Activity :: Everything in the data below except the pictures must be repeated word for word.

Records shown ::
== Segment start ==

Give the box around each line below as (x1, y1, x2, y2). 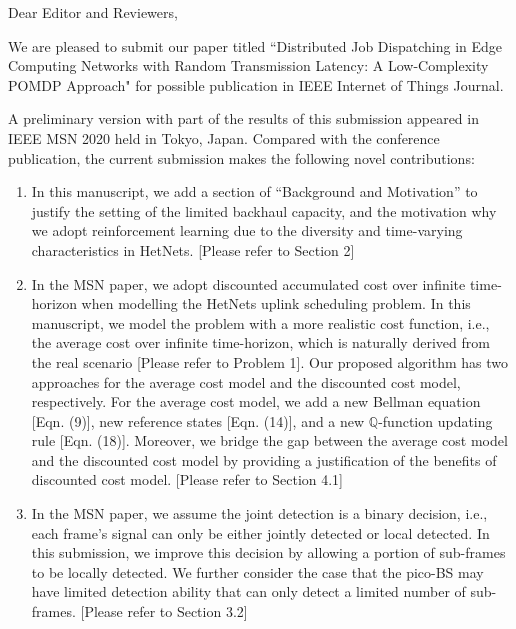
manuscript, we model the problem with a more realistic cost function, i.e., (31, 312, 490, 333)
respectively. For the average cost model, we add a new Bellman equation (31, 391, 481, 412)
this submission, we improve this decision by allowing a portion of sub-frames (31, 542, 506, 563)
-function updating (378, 410, 493, 431)
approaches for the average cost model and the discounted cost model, (31, 371, 461, 392)
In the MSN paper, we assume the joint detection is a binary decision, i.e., (31, 503, 488, 524)
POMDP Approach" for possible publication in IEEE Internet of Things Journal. (8, 74, 504, 95)
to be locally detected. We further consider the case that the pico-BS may (31, 561, 484, 582)

== Segment end ==

Answer to this exercise ::
Give the box around each line below as (x1, y1, x2, y2). 
manuscript, we model the problem with a more realistic cost function, i.e., (31, 312, 490, 333)
respectively. For the average cost model, we add a new Bellman equation (31, 391, 481, 412)
this submission, we improve this decision by allowing a portion of sub-frames (31, 542, 506, 563)
-function updating (378, 410, 493, 431)
approaches for the average cost model and the discounted cost model, (31, 371, 461, 392)
In the MSN paper, we assume the joint detection is a binary decision, i.e., (31, 503, 488, 524)
POMDP Approach" for possible publication in IEEE Internet of Things Journal. (8, 74, 504, 95)
to be locally detected. We further consider the case that the pico-BS may (31, 561, 484, 582)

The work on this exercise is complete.